> Aim of the task
Give the number of lines in the records below that contain the word "which", and nothing more.

> Data for this task
◆ ◆ ◆
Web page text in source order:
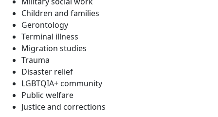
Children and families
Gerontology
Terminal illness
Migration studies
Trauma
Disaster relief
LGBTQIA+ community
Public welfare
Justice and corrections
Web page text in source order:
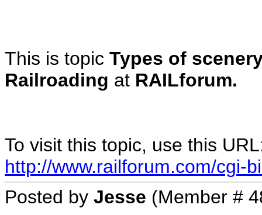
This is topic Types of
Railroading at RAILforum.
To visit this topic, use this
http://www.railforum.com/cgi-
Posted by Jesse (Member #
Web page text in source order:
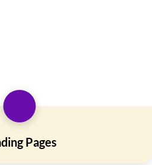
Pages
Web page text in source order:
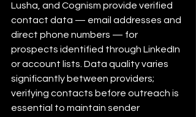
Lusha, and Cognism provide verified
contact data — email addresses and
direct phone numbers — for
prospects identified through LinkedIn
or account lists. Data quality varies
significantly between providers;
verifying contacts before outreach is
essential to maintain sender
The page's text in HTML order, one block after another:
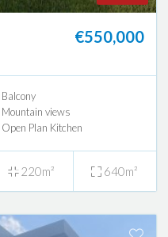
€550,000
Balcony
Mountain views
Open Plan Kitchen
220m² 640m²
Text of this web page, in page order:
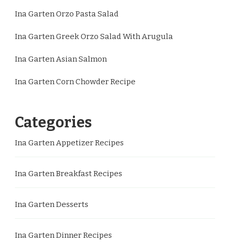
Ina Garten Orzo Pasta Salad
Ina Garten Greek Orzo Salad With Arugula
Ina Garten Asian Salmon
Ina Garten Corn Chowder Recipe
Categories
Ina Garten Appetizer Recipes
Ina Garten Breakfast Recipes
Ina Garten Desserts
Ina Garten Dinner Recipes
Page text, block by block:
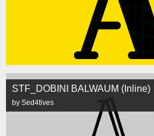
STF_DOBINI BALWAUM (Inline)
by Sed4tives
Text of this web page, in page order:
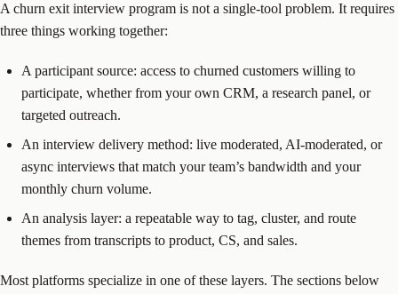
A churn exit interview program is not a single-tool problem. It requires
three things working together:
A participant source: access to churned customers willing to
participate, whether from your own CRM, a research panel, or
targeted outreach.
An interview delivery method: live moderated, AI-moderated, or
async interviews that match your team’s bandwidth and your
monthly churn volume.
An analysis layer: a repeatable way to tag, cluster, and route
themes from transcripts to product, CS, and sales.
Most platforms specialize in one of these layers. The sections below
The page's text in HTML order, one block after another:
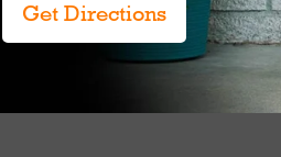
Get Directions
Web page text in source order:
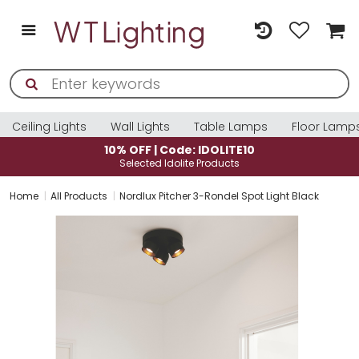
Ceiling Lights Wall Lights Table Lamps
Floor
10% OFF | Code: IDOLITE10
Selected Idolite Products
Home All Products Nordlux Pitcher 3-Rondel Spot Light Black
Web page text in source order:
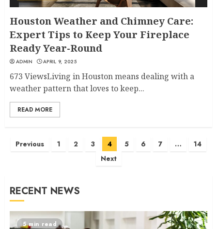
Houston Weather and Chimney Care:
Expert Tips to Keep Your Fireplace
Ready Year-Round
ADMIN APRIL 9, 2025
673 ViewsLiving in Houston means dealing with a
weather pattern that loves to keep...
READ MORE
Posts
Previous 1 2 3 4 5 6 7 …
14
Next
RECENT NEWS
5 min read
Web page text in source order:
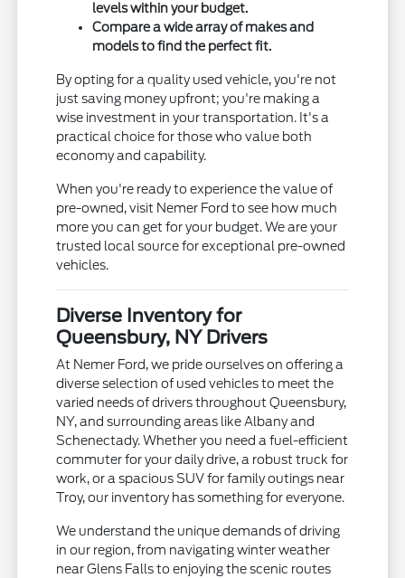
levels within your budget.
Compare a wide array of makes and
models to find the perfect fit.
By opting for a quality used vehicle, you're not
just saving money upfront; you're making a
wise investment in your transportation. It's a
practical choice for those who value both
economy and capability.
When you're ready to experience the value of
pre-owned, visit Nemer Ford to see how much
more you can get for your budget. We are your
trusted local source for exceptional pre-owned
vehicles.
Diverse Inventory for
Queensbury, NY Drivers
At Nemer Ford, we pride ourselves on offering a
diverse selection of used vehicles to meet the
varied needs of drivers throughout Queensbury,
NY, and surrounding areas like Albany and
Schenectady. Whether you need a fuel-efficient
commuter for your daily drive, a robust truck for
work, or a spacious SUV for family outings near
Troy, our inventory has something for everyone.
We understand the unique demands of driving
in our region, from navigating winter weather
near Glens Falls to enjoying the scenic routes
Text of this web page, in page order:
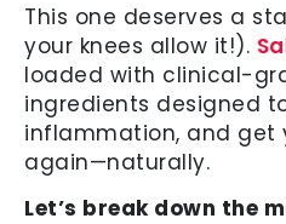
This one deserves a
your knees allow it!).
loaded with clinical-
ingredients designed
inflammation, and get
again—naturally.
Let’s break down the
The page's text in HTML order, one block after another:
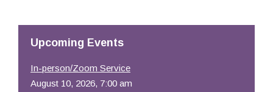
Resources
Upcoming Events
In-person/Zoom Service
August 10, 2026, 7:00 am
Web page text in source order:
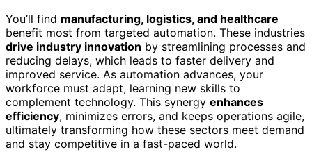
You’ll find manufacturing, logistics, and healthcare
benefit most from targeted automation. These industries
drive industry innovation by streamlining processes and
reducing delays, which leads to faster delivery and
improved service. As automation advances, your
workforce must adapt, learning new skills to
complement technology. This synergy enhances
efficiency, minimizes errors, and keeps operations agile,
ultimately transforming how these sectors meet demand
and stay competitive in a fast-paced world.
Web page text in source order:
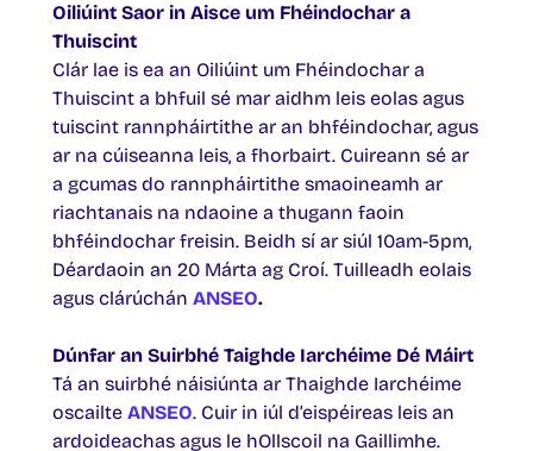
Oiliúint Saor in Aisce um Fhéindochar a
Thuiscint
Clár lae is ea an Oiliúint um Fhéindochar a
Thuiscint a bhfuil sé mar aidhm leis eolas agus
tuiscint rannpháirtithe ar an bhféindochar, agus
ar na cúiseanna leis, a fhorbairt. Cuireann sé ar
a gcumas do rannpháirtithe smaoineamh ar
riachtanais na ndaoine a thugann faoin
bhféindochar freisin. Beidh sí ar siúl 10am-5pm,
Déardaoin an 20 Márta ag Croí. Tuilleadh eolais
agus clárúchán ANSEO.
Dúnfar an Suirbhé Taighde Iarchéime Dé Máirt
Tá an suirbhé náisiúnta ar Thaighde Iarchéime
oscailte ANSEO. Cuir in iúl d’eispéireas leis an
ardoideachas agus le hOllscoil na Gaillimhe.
◆ ◆ ◆
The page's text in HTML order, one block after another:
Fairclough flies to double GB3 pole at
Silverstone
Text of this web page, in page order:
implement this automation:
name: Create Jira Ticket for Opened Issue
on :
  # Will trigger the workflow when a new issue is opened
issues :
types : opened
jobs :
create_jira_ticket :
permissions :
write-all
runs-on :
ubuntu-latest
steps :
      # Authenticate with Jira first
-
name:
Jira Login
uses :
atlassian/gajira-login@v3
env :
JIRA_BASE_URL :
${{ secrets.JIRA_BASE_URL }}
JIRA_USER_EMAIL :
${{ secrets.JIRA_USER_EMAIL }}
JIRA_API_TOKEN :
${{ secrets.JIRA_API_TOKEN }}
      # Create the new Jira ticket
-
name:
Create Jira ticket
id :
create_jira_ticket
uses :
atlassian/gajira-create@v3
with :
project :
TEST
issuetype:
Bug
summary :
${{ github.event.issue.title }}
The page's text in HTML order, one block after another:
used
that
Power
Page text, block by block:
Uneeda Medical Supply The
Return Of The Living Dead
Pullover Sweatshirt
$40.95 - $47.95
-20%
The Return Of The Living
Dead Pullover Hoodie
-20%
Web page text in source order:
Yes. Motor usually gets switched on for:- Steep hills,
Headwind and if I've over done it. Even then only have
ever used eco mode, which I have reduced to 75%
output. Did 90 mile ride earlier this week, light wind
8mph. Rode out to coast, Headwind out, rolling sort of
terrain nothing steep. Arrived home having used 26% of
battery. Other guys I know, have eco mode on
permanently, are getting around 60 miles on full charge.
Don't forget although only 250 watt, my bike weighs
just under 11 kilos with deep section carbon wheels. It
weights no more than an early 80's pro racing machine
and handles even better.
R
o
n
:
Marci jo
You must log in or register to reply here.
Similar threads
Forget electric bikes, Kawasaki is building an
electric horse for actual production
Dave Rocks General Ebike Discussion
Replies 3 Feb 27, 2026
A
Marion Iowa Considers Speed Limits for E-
◆ ◆ ◆
> Expected output
2